Archive for May 2014
One more lament from Larissa…
Now that LARISSA TAKES FLIGHT: STORIES has officially launched you can read all of her adventures and musings in paperback form, but here’s an extra one for the weekend…
Larissa and Spring Cleaning
I don’t trust my mother’s new vacuum cleaner robot. It’s just one more way technology is covertly planning to make us dependent and take over the world. The solution is obvious, stay dirty, but my boyfriend doesn’t agree and hands me the mop while he takes up the toilet brush for our war against the bathroom, and I sigh but march after him because it was his house before it was mine and this is part of the pact of being in a relationship. .
I understand that there are germs I can’t see and dust mites could give me respiratory problems, but it’s hard to be concerned about the invisible. My boyfriend scrubs the bowl wearing yellow plastic gloves and says I could have said the same thing about the black plague. He’s researched the dangers of uncleanliness and tries to haunt me with tales of rats and influenza, but I say being too clean reduces your immunity to icky bacteria. Bacteria, along with technology, has always been plotting against us.
My boyfriend has a job in the produce department, which makes him feel ethically pure and lets him tell people when eggplant and tomatoes are on sale. He is used to the repetitive nature of cleaning, mopping up spills and footprints and putting out yellow signs to tell people the floor is wet, so if they slip they can’t sue the store.
I know the effort is useless. After I clean things will just get dirty again.
My boyfriend says it’s like those sand paintings monks do as the meditate, letting the grains slip through the fingers to form intricate mandalas that take half a day to create before they blow them away and form the next one. He says permanence isn’t the point, the point is the act itself, and he looks at me over the rims of his glasses like he thinks it’s my fault that I can’t find solace in mopping.
I never felt bad about dirt until my mother came to visit, because she guilted me into cleanliness like she did when I was a kid so I vacuum in a haze of remorse. Mom said I’d feel different about cleaning when I got older, I’d notice dirt like she did. That radar never kicked in, so I was born without it or mine is just defective. She loves my philosopher boyfriend, says we make a great couple, but I’m sure half of this is because he believes in brooms.
Another Larissa story (exclusive to my blog)
Less than two weeks before the official launch of Larissa Takes Flight: Stories, so here’s another one of her adventures to whet your appetite.
Larissa vs. the Refrigerator
Because my fridge is vindictive it dies with a half a chocolate cheesecake inside and I launch into a panic because there’s seventy bucks of food crammed in that white box, so I carry it in laundry baskets from apartment to apartment in the building, pleading for sympathy and fridge space (but please don’t eat the cheesecake). After an hour most of my provisions have found temporary lodging and I call the landlord in a culinary panic because I don’t think my fridge can be resurrected from the great electric beyond. I’m shrill enough so that she gives me permission to choose a new used fridge from the appliance store and she’ll check it out tomorrow, so I drive to the store with my philosopher boyfriend.
I know my grandma had an icebox when she was a kid, a cupboard cooled by a huge block of ice delivered twice a week, and there was a drip pan underneath to catch the melted water, but it was an age blossoming with innovation and my great-grandma was sick of drip pans. She wanted an electric fridge, but Great-Grandpa said they were too expensive and a waste. Great-Grandma did laundry for the local appliance salesperson and put the fridge on layaway, paid for it with piles of clean pants and starched shirts, then she had the man who lived five doors down install an outlet behind a wall calendar, so when the new fridge was delivered Great-Grandma hung the calendar on the handle and waited for Great-Grandpa to come home.
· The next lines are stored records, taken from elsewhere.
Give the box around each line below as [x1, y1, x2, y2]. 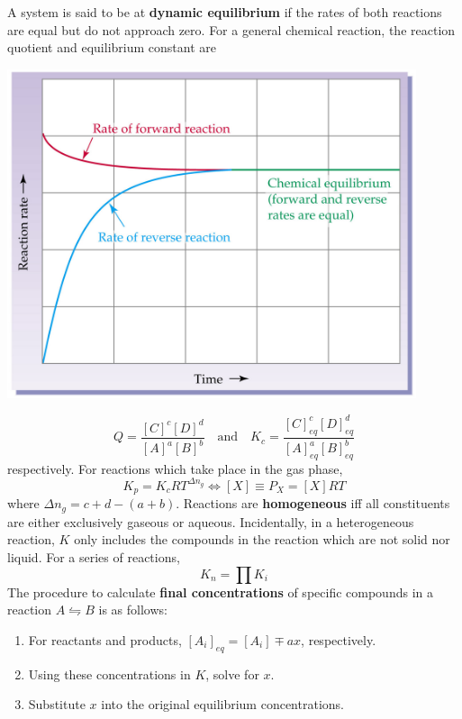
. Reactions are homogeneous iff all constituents [176, 494, 450, 513]
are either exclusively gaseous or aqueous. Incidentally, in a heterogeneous [7, 512, 414, 531]
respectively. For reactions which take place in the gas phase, [7, 459, 343, 478]
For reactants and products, [28, 630, 182, 649]
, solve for [205, 664, 259, 683]
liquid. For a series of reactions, [7, 548, 180, 567]
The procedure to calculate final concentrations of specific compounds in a [7, 582, 433, 601]
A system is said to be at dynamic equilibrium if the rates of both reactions [7, 3, 442, 21]
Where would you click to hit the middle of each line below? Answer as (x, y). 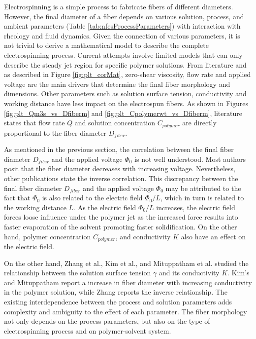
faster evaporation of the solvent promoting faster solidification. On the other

He frowned at the new fridge’s electric hum, moved his cheese to the old icebox, and poured out the drip pan every day because he never gave into the future easily.
As we trudge the aisles of range tops and ovens, my boyfriend reminds me that keeping things cool is a luxury, and if I lived without electricity in a small Japanese fishing village this wouldn’t bother me, but I say if I lived in a small Japanese fishing village I wouldn’t know about cheesecake, I’d eat fish and rice and be lactose intolerant, and since I know about cheesecake I can’t very well forget it. My boyfriend rolls his eyes, but I’ll admit that normalcy depends on time and place, and this is why I didn’t have four kids by the age of twenty or die of cholera, but in one hundred years will people say I had it rough since they live underwater in glass bubbles that used to be New York City, looking up into the blue and dreaming of a piece of sky? But I shouldn’t be depressed as I choose my new used refrigerator, this is the price of living in this time and place and needing cheesecake. As my boyfriend and I drive home I know I don’t ask for much in the way of present luxuries, just the ability to open that door and eat last night’s cold pizza in peace.